OK, scientific method says a theory is no good unless it predicts something that can be tested. I shouldn’t have trusted my model just because it fit the past. So I modified my technique to generate algorithms using last year’s data and then “predict” the first half of this year which had already happened. Aha..  That eliminated a lot of methods but one survived with flying colors. Meanwhile, I was working overtime at my regular night job so I had a new stake to take back to the track and make my fortune.

This time it took five nights to go broke. But, by the fifth night, the people who always stood in the same place I always stood, had noticed my green-and-white sprocket-punched fanfold computer paper. I explained my theory to them and boasted about my access to a computer (remember, rare and almost mystical in those days). They offered to buy printouts from me. I warned them that I hadn’t done very well yet but the authority of the fanfold paper was unimpeachable; they suspected I was holding back on them.

On the sixth night I had only enough money for subway fare and admission to the track but also had a sheaf of my computer-generated tip sheets. Sold out in almost no time and, as luck would have it, the tip sheet tips did pretty well so my circle of prospects grew rapidly.  Next night I brought a whole box to the track.

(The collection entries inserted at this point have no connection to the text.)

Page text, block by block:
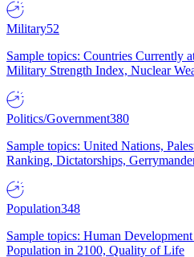
Military52
Sample topics: Countries Currently
Military Strength Index, Nuclear
Politics/Government380
Sample topics: United Nations,
Ranking, Dictatorships,
Population348
Sample topics: Human
Population in 2100, Quality of Life
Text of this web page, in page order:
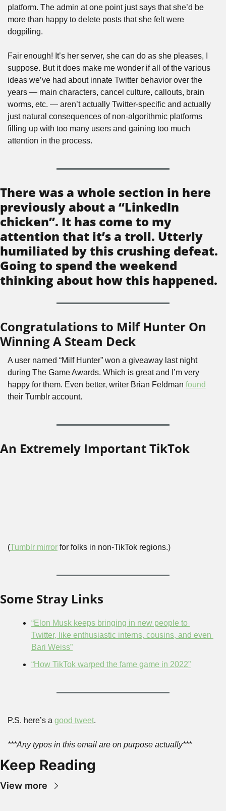
platform. The admin at one point just says that she’d be
more than happy to delete posts that she felt were
dogpiling.
Fair enough! It’s her server, she can do as she pleases, I
suppose. But it does make me wonder if all of the various
ideas we’ve had about innate Twitter behavior over the
years — main characters, cancel culture, callouts, brain
worms, etc. — aren’t actually Twitter-specific and actually
just natural consequences of non-algorithmic platforms
filling up with too many users and gaining too much
attention in the process.
There was a whole section in here
previously about a “LinkedIn
chicken”. It has come to my
attention that it’s a troll. Utterly
humiliated by this crushing defeat.
Going to spend the weekend
thinking about how this happened.
Congratulations to Milf Hunter On
Winning A Steam Deck
A user named “Milf Hunter” won a giveaway last night
during The Game Awards. Which is great and I’m very
happy for them. Even better, writer Brian Feldman found
their Tumblr account.
An Extremely Important TikTok
(Tumblr mirror for folks in non-TikTok regions.)
Some Stray Links
“Elon Musk keeps bringing in new people to
Twitter, like enthusiastic interns, cousins, and even
Bari Weiss”
“How TikTok warped the fame game in 2022”
P.S. here’s a good tweet.
***Any typos in this email are on purpose actually***
Keep Reading
View more
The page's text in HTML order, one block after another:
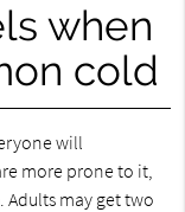
when
cold
will
more prone to it,
Adults may get two

That’s when my first career in information processing ended. A very small and intense man with a very large but vague companion told me that I didn’t have a permit to sell tip sheets at the track. “Where do I get one,” I asked. “You don’t” is a polite rendition of what he told me. The large companion kindly disposed of the rest of my box of printout. I was escorted outside the track

But the lesson is really about backtested models. You can always find a correlation between two sets of data if you have a computer look hard enough. Trouble is, you can as easily find a correlation between unrelated datasets as you can between datasets where there may be some causal relationship (astrology, anyone?). If your algorithm (model) can’t make predictions, it’s worthless. If it can make predictions, you test the predictions. Testing can easily falsify your model but can’t actually prove it (a black swan could always show up in the next test). However, the more successful predictions a model makes, the more it makes sense to rely on it provided that you know that the stuff you don’t put into your model is going to be the same in the future as it was in the past (a big if).

As you may have suspected, this has a lot to do with predicting global warming. Stay tuned.

BTW, my predicting the unknown past was not equivalent to predicting the future. It was just another way of doing backtesting.